I’m going to show you how to paint a UPVC, plastic, front door. Which is a really common front door in the UK.
This is how to give plain white plastic a little character.
A front door is, naturally, a high-traffic area. This one is in a small porch area. It takes on shopping bags, a very enthusiastic dog and quite an enthusiastic toddler.
So, the paint job on this door really needs to hold up well.
Rather watch a video tutorial instead of step-by-step instructions? I’ve got you covered with a comprehensive video that guides you through the process of painting a front door.
How To Paint a UPVC Front Door Step by Step
Step by Step Instructions
Step 1: How to Prep a UPVC Door For Painting
The first thing to do is to remove the existing door hardware. This door knocker with a peephole or spyhole is a classic feature for this kind of door. Perfectly fine but I have a much prettier door knocker planned.
If you don’t want to remove the door accessories before cleaning, you can tape them off.
The next step is to get rid of all the dirt and dust. With muddy dogs and children, cleaning is a constant process.
I used a TSP cleaner and a damp cloth to wipe over the plastic door. Fortunately, it’s easy to see when the door is clean. Sometimes when cleaning furniture, it’s difficult to tell whether you’re actually taking off the dirt or just the previous finish.
But this was a simple process. After finishing with the White Lightning cleaner, I removed any residue with clean water. A nice clean surface of the door to start from.
It’s a good idea to paint not in direct sunlight. As the sun dries the paint more quickly. So it will be harder to get a smooth finish.
If you have a choice, then wait to paint your exterior door after the sun has moved.
This UPVC door is an exterior door but in a porch. So won’t be in direct contact with the elements.
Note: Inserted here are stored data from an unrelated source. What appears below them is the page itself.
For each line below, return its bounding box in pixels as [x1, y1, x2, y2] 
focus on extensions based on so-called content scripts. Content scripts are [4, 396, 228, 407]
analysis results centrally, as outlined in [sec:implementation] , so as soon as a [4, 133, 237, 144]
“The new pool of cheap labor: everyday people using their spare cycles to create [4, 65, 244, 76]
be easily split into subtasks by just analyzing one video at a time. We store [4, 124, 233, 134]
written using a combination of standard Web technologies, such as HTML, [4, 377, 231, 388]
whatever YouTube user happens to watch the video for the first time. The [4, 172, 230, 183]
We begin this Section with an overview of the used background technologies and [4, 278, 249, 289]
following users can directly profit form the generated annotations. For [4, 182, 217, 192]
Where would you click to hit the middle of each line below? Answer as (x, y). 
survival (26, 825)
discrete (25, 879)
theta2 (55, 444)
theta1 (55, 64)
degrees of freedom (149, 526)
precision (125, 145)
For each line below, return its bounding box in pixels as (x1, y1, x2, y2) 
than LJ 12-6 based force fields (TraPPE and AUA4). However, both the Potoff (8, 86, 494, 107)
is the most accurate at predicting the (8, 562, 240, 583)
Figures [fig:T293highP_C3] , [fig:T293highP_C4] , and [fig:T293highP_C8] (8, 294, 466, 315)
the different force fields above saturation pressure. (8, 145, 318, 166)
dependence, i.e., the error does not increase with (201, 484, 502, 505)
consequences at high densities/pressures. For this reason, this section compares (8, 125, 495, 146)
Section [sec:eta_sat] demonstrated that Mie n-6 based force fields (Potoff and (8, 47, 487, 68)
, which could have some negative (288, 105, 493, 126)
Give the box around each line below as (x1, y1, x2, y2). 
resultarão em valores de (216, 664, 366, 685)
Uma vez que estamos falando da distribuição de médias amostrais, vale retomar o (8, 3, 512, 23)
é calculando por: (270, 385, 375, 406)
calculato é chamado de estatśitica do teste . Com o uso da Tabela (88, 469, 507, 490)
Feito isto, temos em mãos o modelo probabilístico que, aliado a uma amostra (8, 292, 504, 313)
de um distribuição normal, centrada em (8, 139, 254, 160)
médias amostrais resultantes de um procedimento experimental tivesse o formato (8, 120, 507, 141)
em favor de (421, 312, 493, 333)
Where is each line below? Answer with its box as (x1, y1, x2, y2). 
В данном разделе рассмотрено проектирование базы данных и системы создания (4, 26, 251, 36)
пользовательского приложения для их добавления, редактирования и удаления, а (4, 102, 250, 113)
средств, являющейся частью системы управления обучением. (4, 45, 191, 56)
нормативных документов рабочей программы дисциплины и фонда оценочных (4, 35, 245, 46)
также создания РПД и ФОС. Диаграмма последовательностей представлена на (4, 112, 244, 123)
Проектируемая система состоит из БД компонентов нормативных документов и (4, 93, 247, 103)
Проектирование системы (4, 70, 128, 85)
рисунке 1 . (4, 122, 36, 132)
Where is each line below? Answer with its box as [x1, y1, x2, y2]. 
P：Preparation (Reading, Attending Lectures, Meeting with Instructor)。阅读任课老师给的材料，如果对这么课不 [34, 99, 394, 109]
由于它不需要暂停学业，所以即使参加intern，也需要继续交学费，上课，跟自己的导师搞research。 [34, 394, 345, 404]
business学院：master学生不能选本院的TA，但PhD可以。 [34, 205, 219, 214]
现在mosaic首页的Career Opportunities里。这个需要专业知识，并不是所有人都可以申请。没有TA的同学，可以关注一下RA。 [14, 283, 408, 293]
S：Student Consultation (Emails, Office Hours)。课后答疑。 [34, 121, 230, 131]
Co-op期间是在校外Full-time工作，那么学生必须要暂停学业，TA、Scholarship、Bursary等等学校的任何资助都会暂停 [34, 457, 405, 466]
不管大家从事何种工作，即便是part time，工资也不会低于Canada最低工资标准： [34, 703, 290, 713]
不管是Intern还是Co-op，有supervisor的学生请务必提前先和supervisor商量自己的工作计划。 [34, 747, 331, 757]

But it does get partial sunshine.
Step 2: Tape Anything You Don’t Want To Paint
The next thing I did is use painter’s tape to tape up the small arched window. I used Frog Tape for this to avoid getting too much paint on the glass.
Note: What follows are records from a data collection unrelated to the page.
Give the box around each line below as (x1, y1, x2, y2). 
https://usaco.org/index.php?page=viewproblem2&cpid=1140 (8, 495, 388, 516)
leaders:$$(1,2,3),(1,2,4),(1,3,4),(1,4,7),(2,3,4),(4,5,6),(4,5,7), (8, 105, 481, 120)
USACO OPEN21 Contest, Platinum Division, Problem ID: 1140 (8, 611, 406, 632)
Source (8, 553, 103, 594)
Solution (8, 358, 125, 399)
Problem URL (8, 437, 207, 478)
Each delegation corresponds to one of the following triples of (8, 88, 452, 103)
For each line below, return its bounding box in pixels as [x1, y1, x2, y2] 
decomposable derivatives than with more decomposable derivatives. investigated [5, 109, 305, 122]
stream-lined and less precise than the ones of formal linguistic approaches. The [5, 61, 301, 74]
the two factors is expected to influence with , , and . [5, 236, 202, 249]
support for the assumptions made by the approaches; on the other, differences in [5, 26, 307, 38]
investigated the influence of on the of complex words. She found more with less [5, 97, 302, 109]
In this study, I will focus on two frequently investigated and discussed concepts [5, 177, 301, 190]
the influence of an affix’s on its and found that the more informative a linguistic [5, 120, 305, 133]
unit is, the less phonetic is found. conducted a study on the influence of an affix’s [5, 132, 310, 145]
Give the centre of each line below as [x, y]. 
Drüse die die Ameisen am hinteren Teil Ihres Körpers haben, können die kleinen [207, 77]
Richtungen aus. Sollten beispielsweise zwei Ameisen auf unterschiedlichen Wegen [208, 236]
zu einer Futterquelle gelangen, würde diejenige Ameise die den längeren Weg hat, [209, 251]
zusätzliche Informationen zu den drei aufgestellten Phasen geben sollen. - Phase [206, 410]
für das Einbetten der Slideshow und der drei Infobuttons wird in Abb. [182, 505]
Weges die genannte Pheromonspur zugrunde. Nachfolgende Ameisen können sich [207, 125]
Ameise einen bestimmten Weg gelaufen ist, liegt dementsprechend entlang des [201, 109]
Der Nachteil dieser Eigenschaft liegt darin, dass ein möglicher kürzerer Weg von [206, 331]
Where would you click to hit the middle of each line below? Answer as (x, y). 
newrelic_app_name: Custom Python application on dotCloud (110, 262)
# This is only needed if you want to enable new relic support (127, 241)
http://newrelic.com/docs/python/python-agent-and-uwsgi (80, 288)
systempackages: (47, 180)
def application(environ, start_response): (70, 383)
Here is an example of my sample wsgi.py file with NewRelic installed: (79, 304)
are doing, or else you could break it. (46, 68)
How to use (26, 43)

With a curved surface, it’s likely that you’ll need to do a touch-up or two. A good way to remove paint if you do get it on the glass is to use a razor blade and some shaving foam and gently scrape it off.
You can either do the work at the start and tape it up. Or do the work at the end and clean up the excess paint.
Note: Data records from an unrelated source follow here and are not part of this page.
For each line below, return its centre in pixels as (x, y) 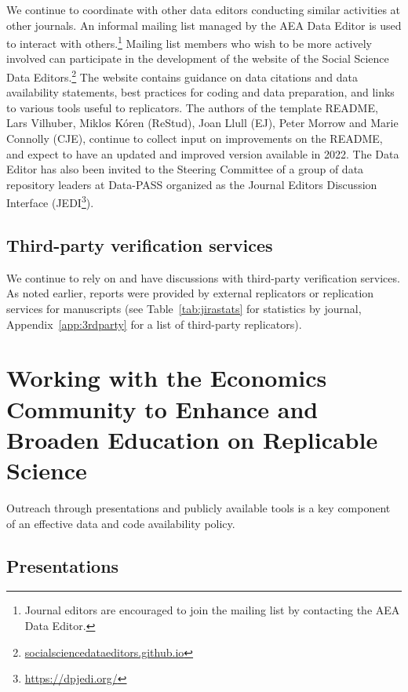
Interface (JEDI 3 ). (50, 202)
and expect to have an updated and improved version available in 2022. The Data (203, 153)
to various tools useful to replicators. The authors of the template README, (192, 107)
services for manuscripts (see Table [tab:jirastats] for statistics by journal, (184, 309)
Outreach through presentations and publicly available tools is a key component (199, 507)
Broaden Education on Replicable (192, 439)
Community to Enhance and (162, 408)
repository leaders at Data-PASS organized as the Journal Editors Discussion (192, 184)
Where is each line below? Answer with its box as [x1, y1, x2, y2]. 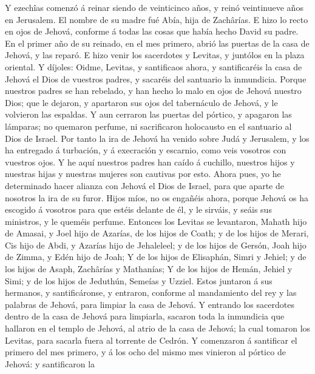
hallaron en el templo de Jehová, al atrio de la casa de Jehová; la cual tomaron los [5, 322, 311, 335]
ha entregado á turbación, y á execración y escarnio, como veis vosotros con [5, 144, 286, 156]
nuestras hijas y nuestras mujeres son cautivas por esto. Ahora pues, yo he [5, 167, 281, 180]
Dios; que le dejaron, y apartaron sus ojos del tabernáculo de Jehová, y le [5, 96, 278, 109]
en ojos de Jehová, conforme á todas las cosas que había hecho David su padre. [5, 25, 299, 38]
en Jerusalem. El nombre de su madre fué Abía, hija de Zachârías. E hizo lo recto [5, 13, 308, 25]
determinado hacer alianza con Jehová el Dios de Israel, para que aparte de [5, 179, 284, 192]
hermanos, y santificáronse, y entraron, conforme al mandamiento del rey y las [5, 286, 297, 299]

Step 3: Do You Have to Sand a Plastic Door to Paint It?
Before painting you would normally sand. But that is not going to work well for a UPVC plastic front door.
The most important thing for an exterior door is the type of paint you use. So I’m going to use a primer-type product for shiny and laminate surfaces.
The product that is going to make this mineral paint adhere well to this plastic door is Slick Stick.
You use Slick Stick on surfaces such as glass, metal or plastic. Perfect for a DIY project like this. It gives it a matte finish for the new paint to stick to.
It’s used instead of sanding, as it would be hard to sand something like metal. Such as when I painted this fridge.
I did two coats of Slick Stick over a couple of hours. Then you need to wait 24 hours before continuing to paint.
Have you ever tried to paint something shiny and get watery, blotchy streaks? That’s what Slick Stick avoids, by giving a grippy surface as a barrier.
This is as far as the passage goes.